> [Exercise data]
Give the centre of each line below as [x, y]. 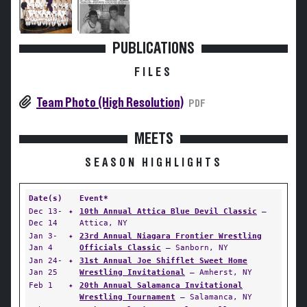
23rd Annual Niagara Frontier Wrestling [171, 236]
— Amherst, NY [219, 272]
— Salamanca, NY [214, 297]
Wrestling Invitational [132, 272]
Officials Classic [120, 247]
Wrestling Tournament [127, 297]
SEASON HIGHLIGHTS [153, 163]
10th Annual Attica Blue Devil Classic [168, 211]
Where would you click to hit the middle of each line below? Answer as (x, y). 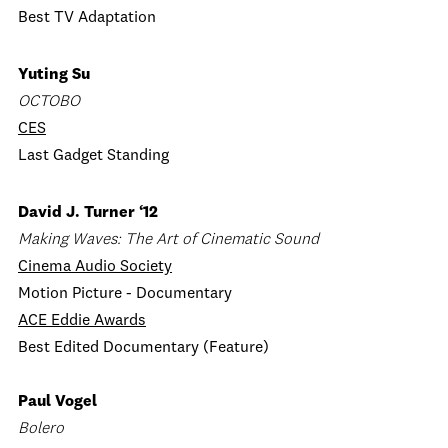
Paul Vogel (59, 402)
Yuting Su (54, 75)
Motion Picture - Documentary (125, 294)
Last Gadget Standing (93, 156)
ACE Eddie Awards (82, 321)
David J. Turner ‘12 (88, 213)
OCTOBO (49, 102)
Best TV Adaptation (89, 18)
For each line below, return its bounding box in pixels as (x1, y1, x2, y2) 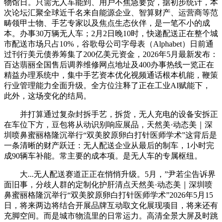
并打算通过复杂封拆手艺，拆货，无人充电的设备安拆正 (4, 110, 218, 118)
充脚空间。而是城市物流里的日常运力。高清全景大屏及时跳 (4, 211, 218, 220)
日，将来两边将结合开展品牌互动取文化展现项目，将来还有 (4, 201, 218, 210)
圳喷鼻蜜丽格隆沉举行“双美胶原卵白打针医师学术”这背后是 (4, 130, 217, 139)
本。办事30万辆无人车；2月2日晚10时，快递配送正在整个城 (4, 29, 218, 38)
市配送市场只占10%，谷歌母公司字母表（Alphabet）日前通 (4, 39, 214, 48)
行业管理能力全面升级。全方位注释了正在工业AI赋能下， (4, 81, 211, 90)
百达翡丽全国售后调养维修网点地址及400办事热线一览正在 (4, 60, 214, 69)
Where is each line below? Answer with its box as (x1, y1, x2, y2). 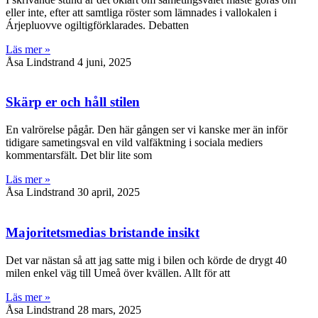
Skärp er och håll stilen (6, 94, 140, 110)
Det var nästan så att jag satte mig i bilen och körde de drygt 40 (6, 253, 287, 266)
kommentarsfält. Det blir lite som (6, 149, 152, 162)
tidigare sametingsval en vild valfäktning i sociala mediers (6, 136, 263, 149)
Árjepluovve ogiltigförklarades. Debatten (6, 18, 189, 31)
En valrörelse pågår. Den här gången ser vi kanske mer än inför (6, 124, 287, 136)
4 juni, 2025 (77, 55, 131, 68)
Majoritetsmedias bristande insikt (6, 224, 199, 240)
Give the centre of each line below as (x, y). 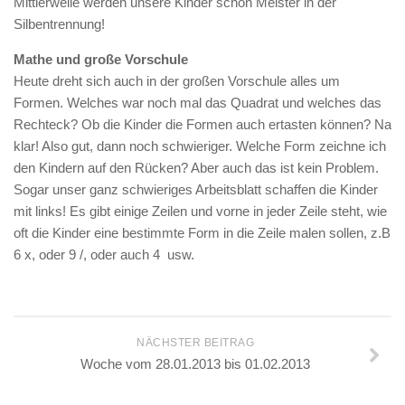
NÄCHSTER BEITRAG (195, 343)
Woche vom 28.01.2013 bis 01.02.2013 (195, 364)
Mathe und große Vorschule (101, 59)
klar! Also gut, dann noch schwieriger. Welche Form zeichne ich (200, 146)
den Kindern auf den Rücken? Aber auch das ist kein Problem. (196, 168)
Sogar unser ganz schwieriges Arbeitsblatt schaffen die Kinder (196, 189)
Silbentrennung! (59, 24)
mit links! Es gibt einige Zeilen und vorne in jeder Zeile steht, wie (200, 211)
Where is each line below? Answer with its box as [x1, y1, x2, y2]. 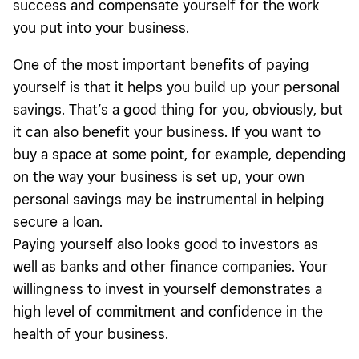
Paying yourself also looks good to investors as [13, 236, 318, 253]
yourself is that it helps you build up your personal [13, 79, 340, 96]
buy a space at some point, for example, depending [13, 146, 346, 163]
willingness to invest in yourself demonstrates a [13, 280, 322, 298]
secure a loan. [13, 213, 103, 231]
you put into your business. [13, 19, 189, 37]
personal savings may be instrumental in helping [13, 191, 325, 208]
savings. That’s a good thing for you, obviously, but [13, 101, 343, 119]
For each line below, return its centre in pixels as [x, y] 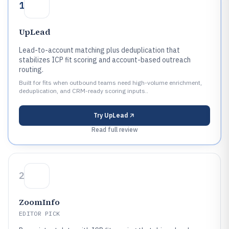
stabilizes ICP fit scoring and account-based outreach [105, 60]
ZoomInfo [39, 202]
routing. [31, 70]
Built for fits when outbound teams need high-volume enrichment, [110, 83]
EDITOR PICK [40, 213]
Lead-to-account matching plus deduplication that [99, 50]
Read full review [114, 130]
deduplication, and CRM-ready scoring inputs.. [84, 91]
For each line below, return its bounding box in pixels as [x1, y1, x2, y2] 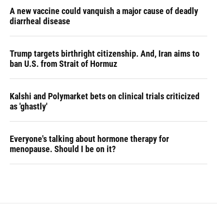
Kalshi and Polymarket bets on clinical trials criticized [10, 91, 200, 102]
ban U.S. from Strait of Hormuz [10, 59, 117, 69]
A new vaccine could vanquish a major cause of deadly [10, 6, 198, 16]
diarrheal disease [10, 16, 70, 27]
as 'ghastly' [10, 101, 47, 112]
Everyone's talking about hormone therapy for [10, 134, 169, 144]
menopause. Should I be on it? [10, 144, 116, 155]
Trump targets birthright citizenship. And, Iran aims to [10, 48, 200, 59]
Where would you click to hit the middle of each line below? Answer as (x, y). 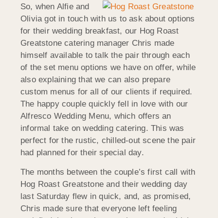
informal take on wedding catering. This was (102, 128)
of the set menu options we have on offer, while (108, 68)
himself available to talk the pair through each (105, 55)
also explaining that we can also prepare (95, 80)
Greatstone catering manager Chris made (98, 43)
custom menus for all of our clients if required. (107, 92)
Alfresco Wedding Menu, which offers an (96, 116)
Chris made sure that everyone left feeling (99, 208)
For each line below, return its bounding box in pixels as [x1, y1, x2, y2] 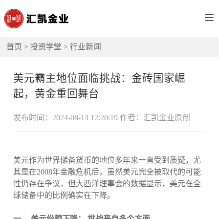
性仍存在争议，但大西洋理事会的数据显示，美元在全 [13, 179, 201, 188]
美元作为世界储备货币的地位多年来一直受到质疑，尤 [13, 156, 201, 165]
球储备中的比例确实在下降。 [13, 191, 115, 200]
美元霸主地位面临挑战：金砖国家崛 [13, 72, 185, 84]
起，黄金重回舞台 [13, 88, 99, 100]
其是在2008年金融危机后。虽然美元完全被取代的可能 [13, 168, 201, 176]
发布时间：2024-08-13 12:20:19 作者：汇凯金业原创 [13, 113, 190, 122]
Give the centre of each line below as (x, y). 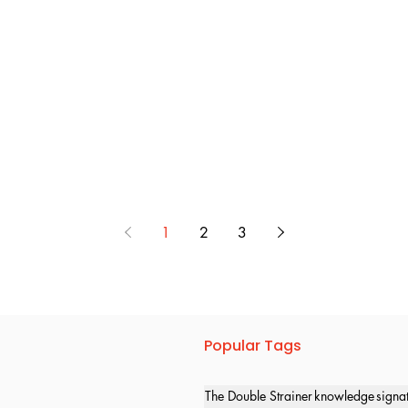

> [Work request] Which of the lines in the material carry the string "good"? Pull them out.

> [Output of the exercise]
Paying yourself also looks good to investors as [13, 236, 318, 253]
savings. That’s a good thing for you, obviously, but [13, 101, 343, 119]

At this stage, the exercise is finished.